[Entries taken from a collection]
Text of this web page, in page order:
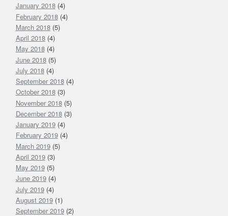
January 2018(4)
February 2018(4)
March 2018(5)
April 2018(4)
May 2018(4)
June 2018(5)
July 2018(4)
September 2018(4)
October 2018(3)
November 2018(5)
December 2018(3)
January 2019(4)
February 2019(4)
March 2019(5)
April 2019(3)
May 2019(5)
June 2019(4)
July 2019(4)
August 2019(1)
September 2019(2)
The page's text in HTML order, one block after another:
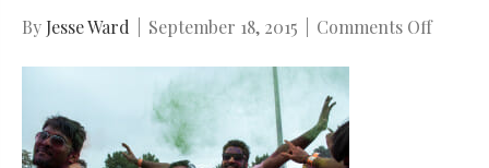
By Jesse Ward September 18, 2015 Comments Offon
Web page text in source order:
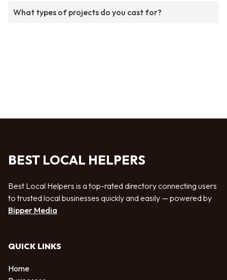
What types of projects do you cast for?
BEST LOCAL HELPERS
Best Local Helpers is a top-rated directory connecting users
to trusted local businesses quickly and easily — powered by
Bipper Media
QUICK LINKS
Home
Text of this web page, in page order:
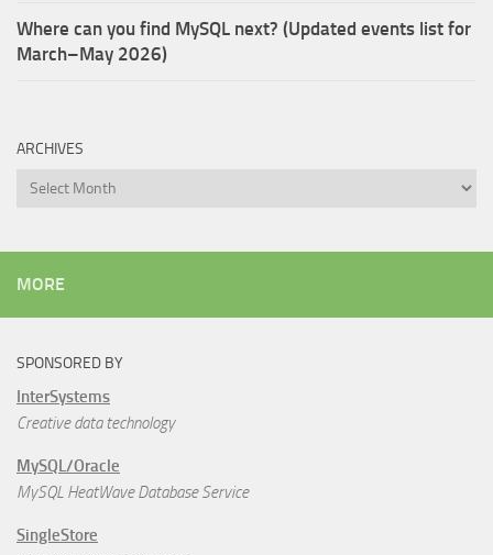
Where can you find MySQL next? (Updated events list for
March–May 2026)
ARCHIVES
Archives
MORE
SPONSORED BY
InterSystems
Creative data technology
MySQL/Oracle
MySQL HeatWave Database Service
SingleStore
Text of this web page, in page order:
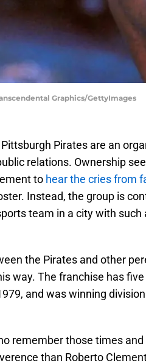
Graphics/GettyImages
Pirates are an
relations. Ownership
to hear the cries from
Instead, the group is
team in a city with such
the Pirates and other
way. The franchise has
and was winning
remember those times
than Roberto
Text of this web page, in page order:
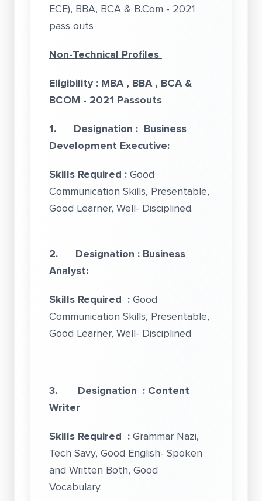
ECE), BBA, BCA & B.Com - 2021
pass outs
Non-Technical Profiles
Eligibility : MBA , BBA , BCA &
BCOM - 2021 Passouts
1.
Designation : Business
Development Executive:
Skills Required :Good
Communication Skills, Presentable,
Good Learner, Well- Disciplined.
2. Designation : Business
Analyst:
Skills Required :Good
Communication Skills, Presentable,
Good Learner, Well- Disciplined
3. Designation : Content
Writer
Skills Required :Grammar Nazi,
Tech Savy, Good English- Spoken
and Written Both, Good
Vocabulary.
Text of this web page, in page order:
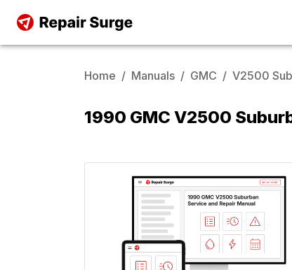
Home / Manuals / GMC / V2500
1990 GMC V2500
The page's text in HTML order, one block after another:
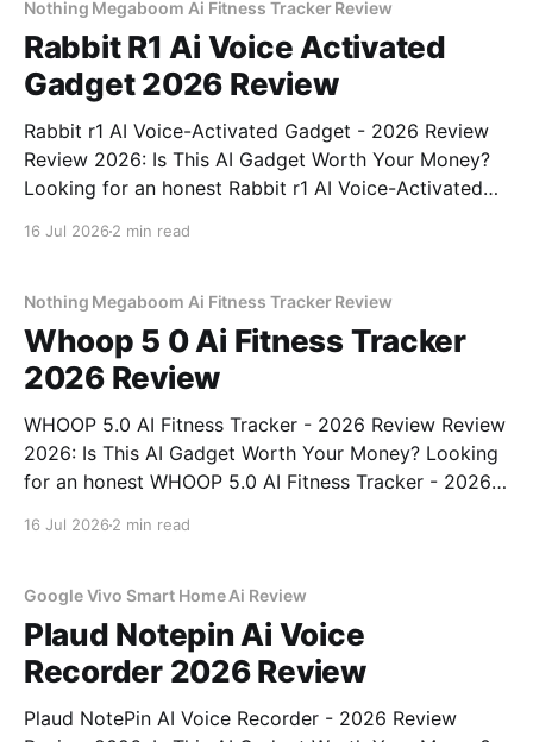
bought
Nothing Megaboom Ai Fitness Tracker Review
Rabbit R1 Ai Voice Activated
Gadget 2026 Review
Rabbit r1 AI Voice-Activated Gadget - 2026 Review
Review 2026: Is This AI Gadget Worth Your Money?
Looking for an honest Rabbit r1 AI Voice-Activated
16 Jul 2026 2 min read
Nothing Megaboom Ai Fitness Tracker Review
Whoop 5 0 Ai Fitness Tracker
2026 Review
WHOOP 5.0 AI Fitness Tracker - 2026 Review Review
2026: Is This AI Gadget Worth Your Money? Looking
for an honest WHOOP 5.0 AI Fitness Tracker - 2026
16 Jul 2026 2 min read
Google Vivo Smart Home Ai Review
Plaud Notepin Ai Voice
Recorder 2026 Review
Plaud NotePin AI Voice Recorder - 2026 Review
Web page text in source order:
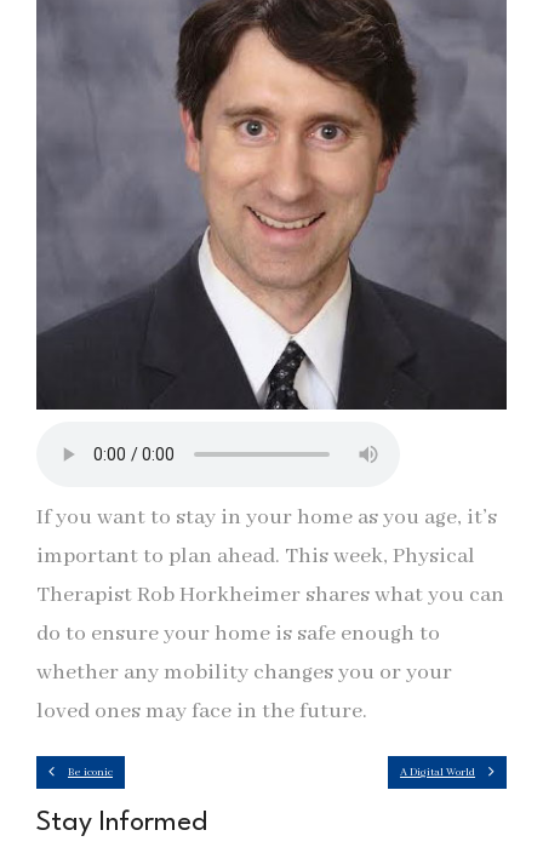
If you want to stay in your home as you age, it’s
important to plan ahead. This week, Physical
Therapist Rob Horkheimer shares what you can
do to ensure your home is safe enough to
whether any mobility changes you or your
loved ones may face in the future.
Be iconic A Digital World
Stay Informed
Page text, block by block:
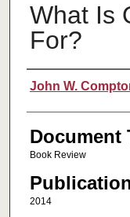
What Is
For?
Authors
John W.
Document
Book Review
2014
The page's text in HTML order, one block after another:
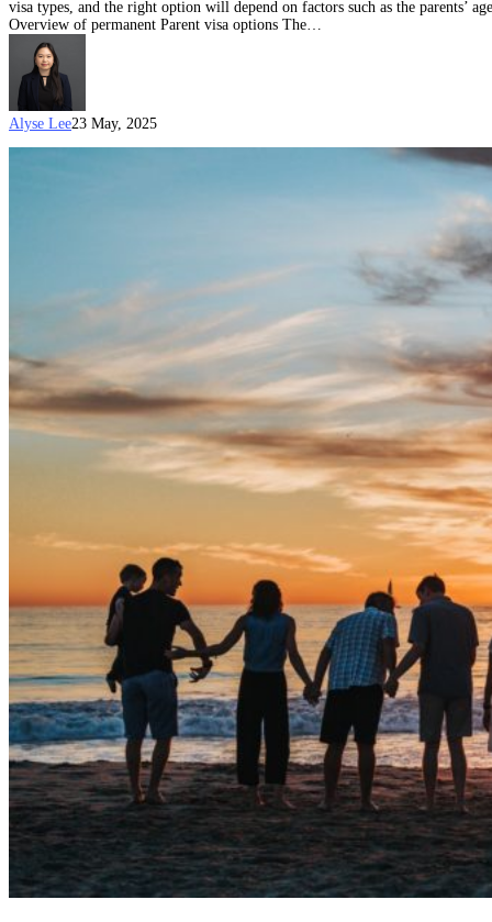
visa types, and the right option will depend on factors such as the parents’
Overview of permanent Parent visa options The…
Alyse Lee23 May, 2025
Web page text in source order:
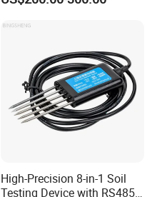
High-Precision 8-in-1 Soil
Testing Device with RS485
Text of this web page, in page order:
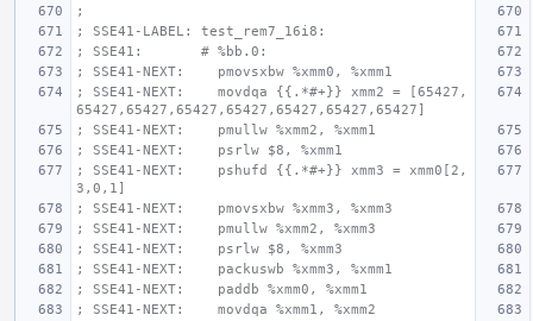
;
; SSE41-LABEL: test_rem7_16i8:
; SSE41:       # %bb.0:
; SSE41-NEXT:    pmovsxbw %xmm0, %xmm1
; SSE41-NEXT:    movdqa {{.*#+}} xmm2 = [65427,
65427,65427,65427,65427,65427,65427,65427]
; SSE41-NEXT:    pmullw %xmm2, %xmm1
; SSE41-NEXT:    psrlw $8, %xmm1
; SSE41-NEXT:    pshufd {{.*#+}} xmm3 = xmm0[2,
3,0,1]
; SSE41-NEXT:    pmovsxbw %xmm3, %xmm3
; SSE41-NEXT:    pmullw %xmm2, %xmm3
; SSE41-NEXT:    psrlw $8, %xmm3
; SSE41-NEXT:    packuswb %xmm3, %xmm1
; SSE41-NEXT:    paddb %xmm0, %xmm1
; SSE41-NEXT:    movdqa %xmm1, %xmm2
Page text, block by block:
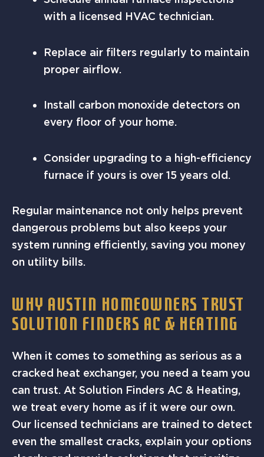
with a licensed HVAC technician.
Replace air filters regularly to maintain
proper airflow.
Install carbon monoxide detectors on
every floor of your home.
Consider upgrading to a high-efficiency
furnace if yours is over 15 years old.
Regular maintenance not only helps prevent
dangerous problems but also keeps your
system running efficiently, saving you money
on utility bills.
WHY AUSTIN HOMEOWNERS TRUST
SOLUTION FINDERS AC & HEATING
When it comes to something as serious as a
cracked heat exchanger, you need a team you
can trust. At Solution Finders AC & Heating,
we treat every home as if it were our own.
Our licensed technicians are trained to detect
even the smallest cracks, explain your options
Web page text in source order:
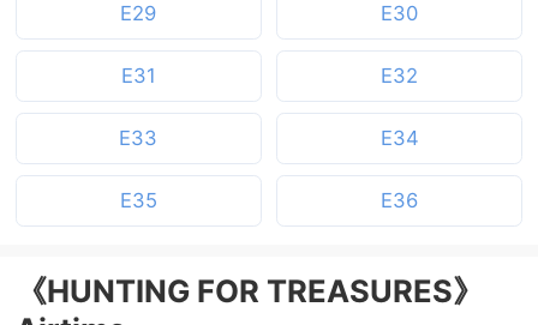
E29 E30
E31 E32
E33 E34
E35 E36
《HUNTING FOR TREASURES》
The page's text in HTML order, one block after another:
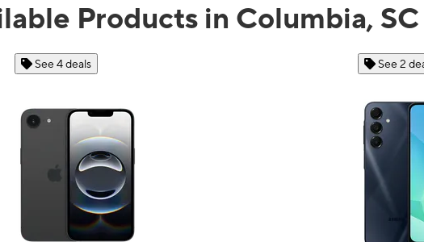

TASK GOAL: The expected answer is a copy of every line in the entries that holds the word "Activated".

REPLY TO THE TASK:
Rabbit R1 Ai Voice Activated
Rabbit r1 AI Voice-Activated Gadget - 2026 Review
Looking for an honest Rabbit r1 AI Voice-Activated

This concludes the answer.